*Work task:* Lines with the word "adoc" are the answer; copy each of them from the data below.

*Collected data:*

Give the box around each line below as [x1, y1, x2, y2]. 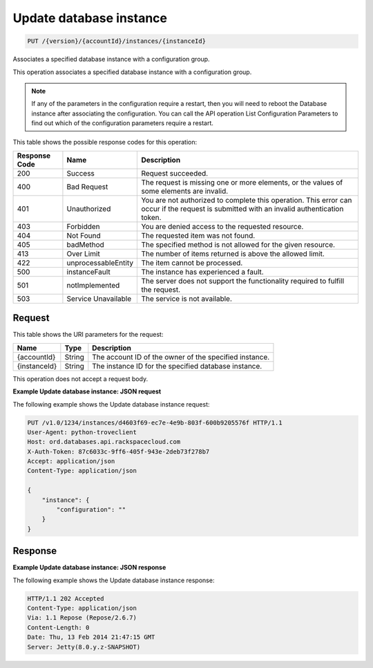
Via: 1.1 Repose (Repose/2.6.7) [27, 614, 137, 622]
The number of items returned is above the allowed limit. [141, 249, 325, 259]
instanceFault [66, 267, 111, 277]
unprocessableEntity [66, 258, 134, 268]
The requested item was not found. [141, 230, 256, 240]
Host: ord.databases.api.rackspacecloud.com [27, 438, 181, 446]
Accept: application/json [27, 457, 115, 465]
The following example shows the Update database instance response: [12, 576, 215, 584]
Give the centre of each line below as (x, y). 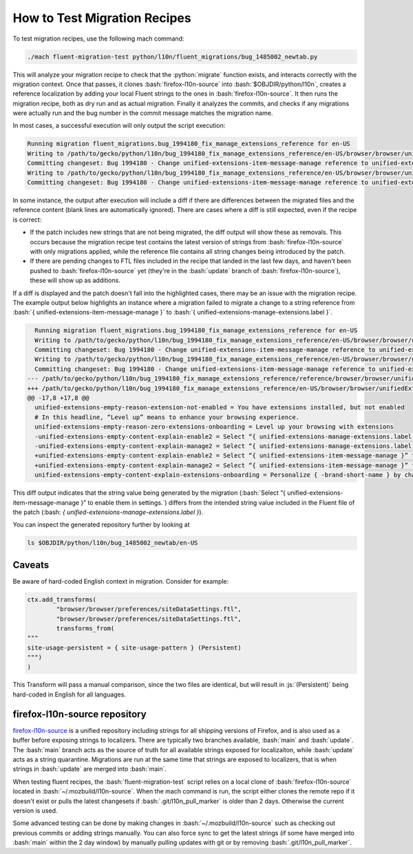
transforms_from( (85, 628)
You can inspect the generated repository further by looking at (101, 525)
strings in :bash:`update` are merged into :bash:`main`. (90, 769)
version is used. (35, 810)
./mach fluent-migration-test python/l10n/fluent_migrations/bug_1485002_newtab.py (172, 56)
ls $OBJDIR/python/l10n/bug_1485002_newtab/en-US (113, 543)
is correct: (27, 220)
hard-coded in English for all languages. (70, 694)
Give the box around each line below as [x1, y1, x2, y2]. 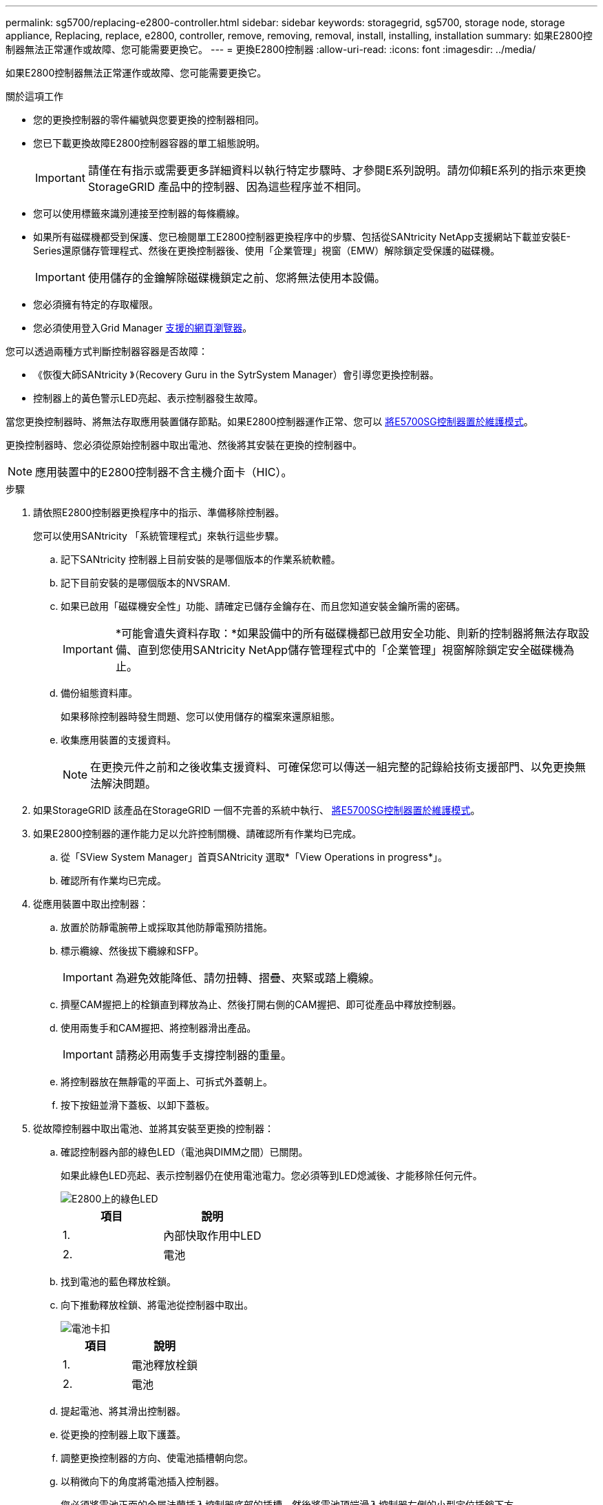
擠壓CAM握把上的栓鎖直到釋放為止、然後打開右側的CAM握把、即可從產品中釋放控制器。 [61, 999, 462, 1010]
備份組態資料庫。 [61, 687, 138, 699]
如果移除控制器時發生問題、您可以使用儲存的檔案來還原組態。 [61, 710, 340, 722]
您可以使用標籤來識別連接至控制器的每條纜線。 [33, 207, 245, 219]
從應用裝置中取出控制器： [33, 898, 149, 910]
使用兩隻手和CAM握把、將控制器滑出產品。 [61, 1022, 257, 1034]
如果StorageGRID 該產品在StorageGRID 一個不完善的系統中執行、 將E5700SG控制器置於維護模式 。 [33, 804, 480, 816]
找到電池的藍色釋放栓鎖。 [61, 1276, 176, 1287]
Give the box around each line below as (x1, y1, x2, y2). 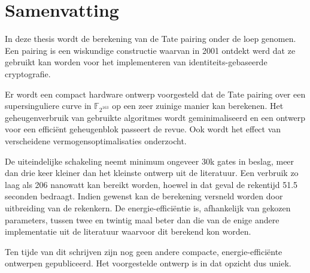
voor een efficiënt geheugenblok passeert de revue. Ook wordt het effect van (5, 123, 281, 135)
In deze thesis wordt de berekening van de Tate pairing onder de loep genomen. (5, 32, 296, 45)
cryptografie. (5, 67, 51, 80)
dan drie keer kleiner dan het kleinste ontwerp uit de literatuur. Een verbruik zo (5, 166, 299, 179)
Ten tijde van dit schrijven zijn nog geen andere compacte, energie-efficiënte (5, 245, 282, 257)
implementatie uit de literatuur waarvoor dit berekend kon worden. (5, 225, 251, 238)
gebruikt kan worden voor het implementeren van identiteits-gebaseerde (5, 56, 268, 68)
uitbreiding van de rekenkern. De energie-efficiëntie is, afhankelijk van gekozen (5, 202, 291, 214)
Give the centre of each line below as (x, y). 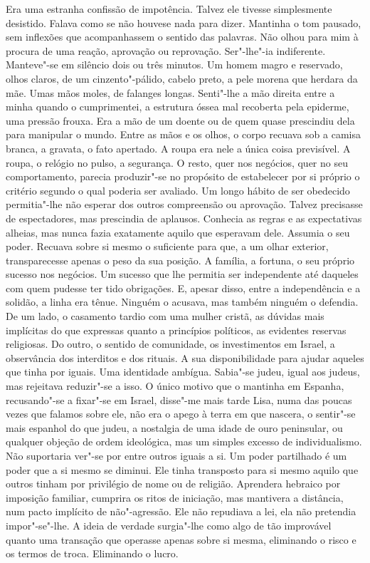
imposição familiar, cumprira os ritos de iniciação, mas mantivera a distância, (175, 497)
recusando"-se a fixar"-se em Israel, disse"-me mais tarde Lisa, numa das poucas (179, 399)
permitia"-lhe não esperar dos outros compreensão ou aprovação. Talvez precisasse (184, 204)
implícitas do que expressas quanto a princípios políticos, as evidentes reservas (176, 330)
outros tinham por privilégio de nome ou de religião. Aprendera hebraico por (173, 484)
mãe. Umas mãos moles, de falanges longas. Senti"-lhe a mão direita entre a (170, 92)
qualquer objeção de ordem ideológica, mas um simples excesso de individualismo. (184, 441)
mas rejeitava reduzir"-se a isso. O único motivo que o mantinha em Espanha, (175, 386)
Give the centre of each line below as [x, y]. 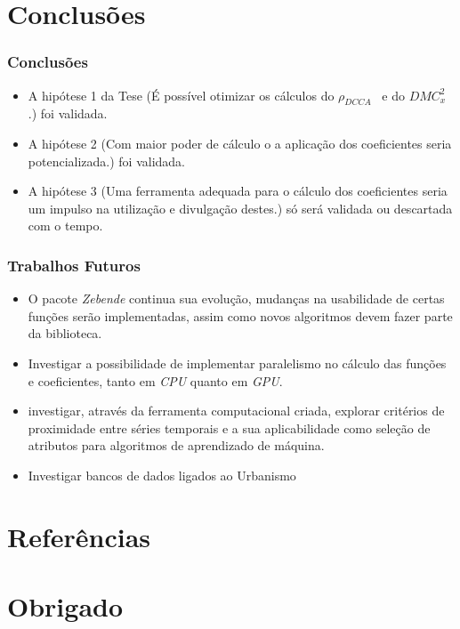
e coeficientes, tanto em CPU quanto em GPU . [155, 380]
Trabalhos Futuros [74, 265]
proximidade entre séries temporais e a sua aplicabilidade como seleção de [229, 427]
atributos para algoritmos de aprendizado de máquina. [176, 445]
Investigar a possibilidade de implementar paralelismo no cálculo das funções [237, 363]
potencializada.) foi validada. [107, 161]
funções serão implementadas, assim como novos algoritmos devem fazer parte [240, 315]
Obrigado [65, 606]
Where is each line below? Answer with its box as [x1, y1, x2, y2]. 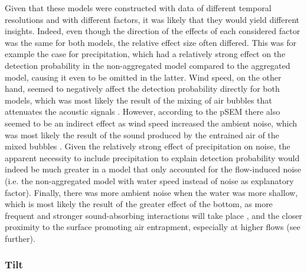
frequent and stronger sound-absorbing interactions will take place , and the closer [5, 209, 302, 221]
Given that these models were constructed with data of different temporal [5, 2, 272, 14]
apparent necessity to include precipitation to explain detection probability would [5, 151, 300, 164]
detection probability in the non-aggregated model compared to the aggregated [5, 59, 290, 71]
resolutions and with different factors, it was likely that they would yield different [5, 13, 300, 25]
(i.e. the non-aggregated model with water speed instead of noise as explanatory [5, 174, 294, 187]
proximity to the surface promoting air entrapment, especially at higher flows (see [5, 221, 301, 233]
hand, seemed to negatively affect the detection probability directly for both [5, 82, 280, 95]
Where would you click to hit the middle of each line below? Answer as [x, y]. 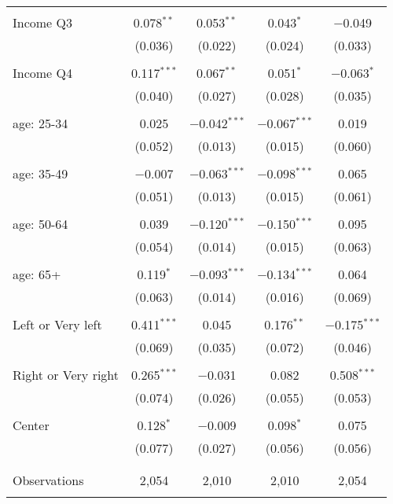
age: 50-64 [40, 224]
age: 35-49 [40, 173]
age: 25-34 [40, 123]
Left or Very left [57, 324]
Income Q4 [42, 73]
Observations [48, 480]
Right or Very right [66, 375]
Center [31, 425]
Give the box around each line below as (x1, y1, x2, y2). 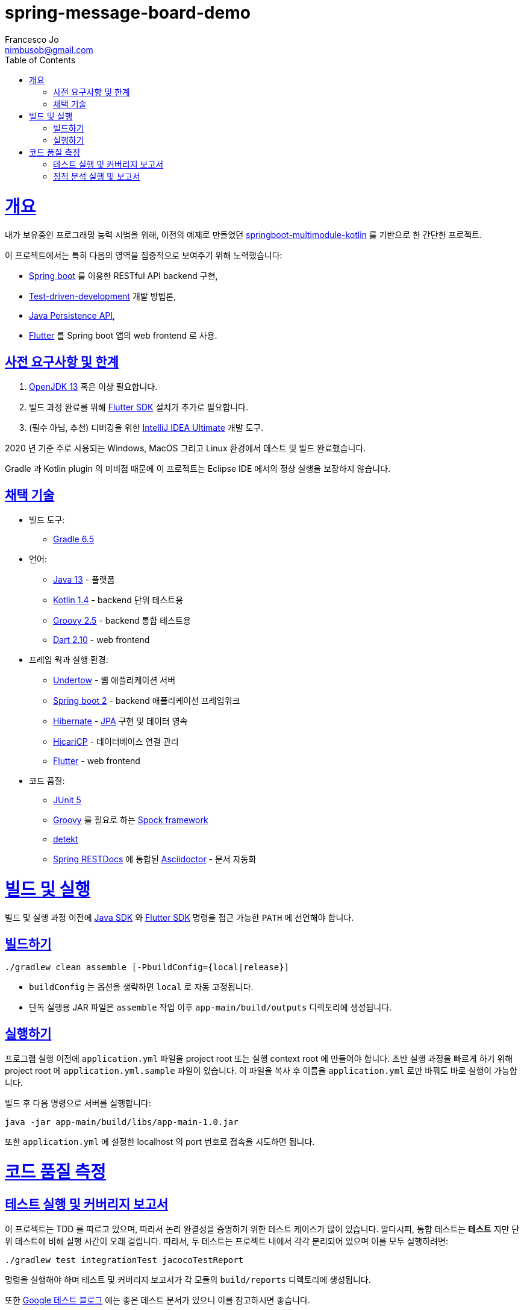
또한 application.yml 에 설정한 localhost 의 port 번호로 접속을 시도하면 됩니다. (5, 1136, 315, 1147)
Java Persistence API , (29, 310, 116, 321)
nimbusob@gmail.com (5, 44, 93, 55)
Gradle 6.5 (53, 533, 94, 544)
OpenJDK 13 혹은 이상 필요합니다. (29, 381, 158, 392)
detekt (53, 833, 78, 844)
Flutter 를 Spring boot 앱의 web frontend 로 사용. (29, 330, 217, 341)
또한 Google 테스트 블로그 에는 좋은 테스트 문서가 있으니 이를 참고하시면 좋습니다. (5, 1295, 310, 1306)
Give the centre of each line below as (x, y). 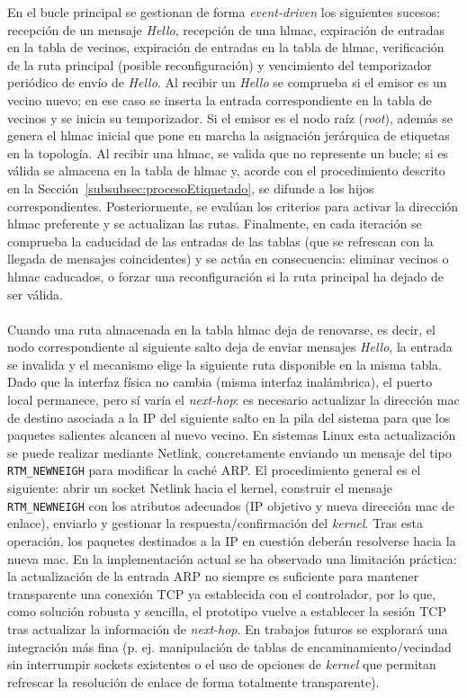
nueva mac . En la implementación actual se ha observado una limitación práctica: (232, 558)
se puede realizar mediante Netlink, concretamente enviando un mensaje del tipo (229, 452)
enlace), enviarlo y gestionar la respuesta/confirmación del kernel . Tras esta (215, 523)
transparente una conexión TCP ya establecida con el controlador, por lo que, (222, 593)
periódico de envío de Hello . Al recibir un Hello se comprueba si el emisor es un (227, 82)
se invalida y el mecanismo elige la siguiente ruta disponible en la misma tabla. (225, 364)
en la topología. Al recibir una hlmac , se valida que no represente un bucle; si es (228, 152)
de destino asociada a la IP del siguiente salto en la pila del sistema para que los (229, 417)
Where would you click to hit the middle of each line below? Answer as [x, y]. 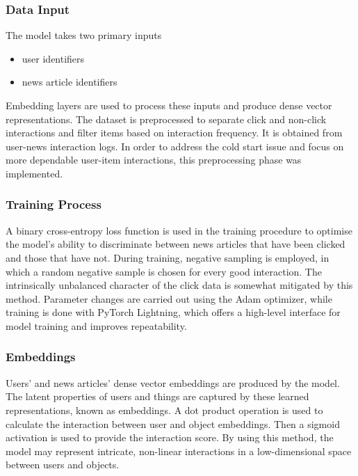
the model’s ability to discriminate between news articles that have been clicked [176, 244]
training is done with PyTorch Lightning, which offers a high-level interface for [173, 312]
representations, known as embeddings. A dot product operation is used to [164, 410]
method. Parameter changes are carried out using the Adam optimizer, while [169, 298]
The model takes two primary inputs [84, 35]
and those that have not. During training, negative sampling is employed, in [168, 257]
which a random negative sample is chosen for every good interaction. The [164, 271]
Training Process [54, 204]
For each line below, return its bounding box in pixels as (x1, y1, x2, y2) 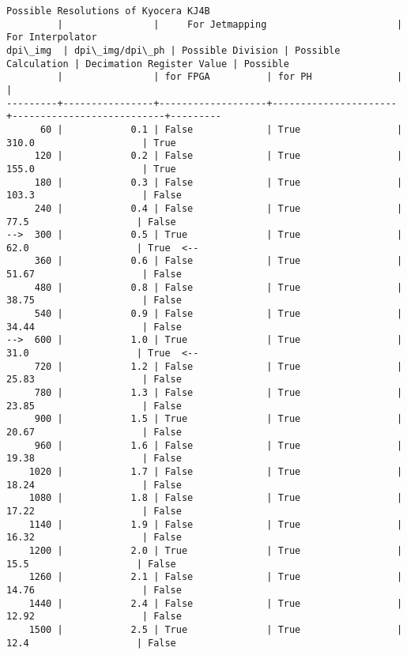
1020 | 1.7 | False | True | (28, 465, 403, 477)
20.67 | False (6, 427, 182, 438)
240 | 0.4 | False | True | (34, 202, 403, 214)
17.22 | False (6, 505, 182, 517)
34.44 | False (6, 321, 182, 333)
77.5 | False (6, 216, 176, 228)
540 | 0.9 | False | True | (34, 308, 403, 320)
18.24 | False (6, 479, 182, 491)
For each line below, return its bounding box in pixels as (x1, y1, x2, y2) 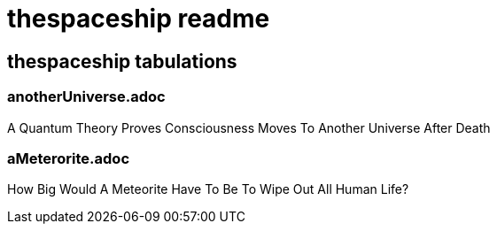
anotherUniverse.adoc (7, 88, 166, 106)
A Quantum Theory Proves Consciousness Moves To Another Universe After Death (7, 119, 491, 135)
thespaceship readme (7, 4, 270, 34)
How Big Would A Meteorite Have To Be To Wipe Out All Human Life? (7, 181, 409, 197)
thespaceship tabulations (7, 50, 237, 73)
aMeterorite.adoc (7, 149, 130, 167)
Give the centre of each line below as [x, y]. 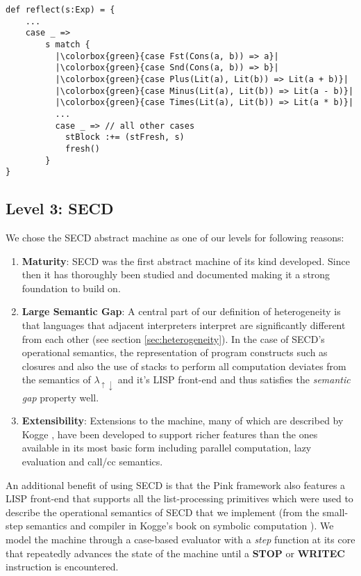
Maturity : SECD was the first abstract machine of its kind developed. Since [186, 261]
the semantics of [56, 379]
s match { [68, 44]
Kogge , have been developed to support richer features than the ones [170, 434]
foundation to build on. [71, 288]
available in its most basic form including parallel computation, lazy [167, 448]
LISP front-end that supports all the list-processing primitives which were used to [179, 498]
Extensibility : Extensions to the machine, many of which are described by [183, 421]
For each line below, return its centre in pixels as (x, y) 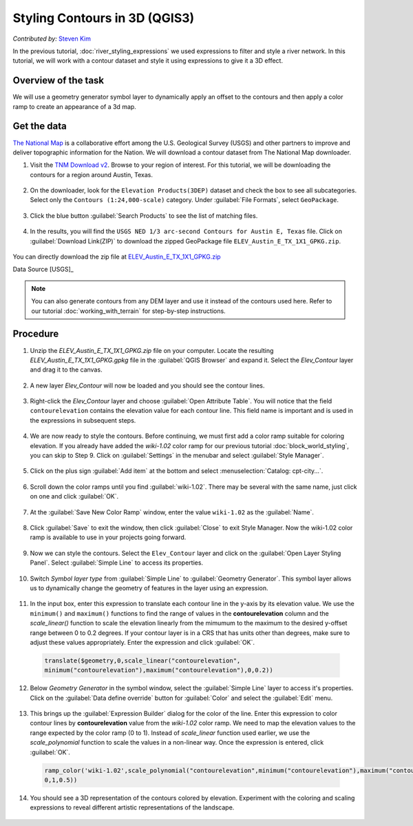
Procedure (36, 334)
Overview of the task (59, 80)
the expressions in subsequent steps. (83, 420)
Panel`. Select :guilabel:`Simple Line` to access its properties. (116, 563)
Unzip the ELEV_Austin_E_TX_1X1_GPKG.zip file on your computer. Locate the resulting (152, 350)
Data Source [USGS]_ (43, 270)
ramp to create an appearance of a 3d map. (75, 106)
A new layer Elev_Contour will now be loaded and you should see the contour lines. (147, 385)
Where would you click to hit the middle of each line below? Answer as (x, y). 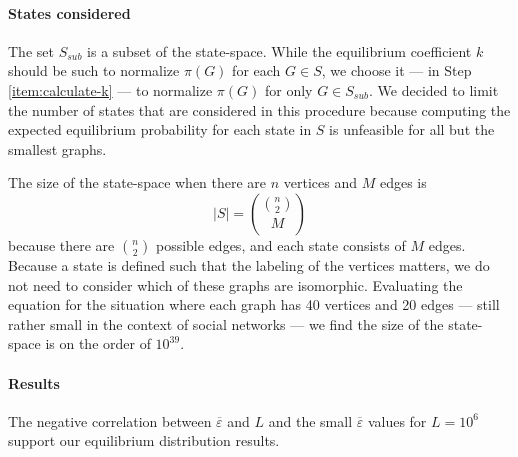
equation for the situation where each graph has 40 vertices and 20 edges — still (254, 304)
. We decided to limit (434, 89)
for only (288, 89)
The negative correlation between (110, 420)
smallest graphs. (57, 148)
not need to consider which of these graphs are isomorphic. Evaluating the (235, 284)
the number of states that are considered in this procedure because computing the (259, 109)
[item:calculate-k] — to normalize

*Worked solution:*
anotherUniverse.adoc (7, 88, 166, 106)
aMeterorite.adoc (7, 149, 130, 167)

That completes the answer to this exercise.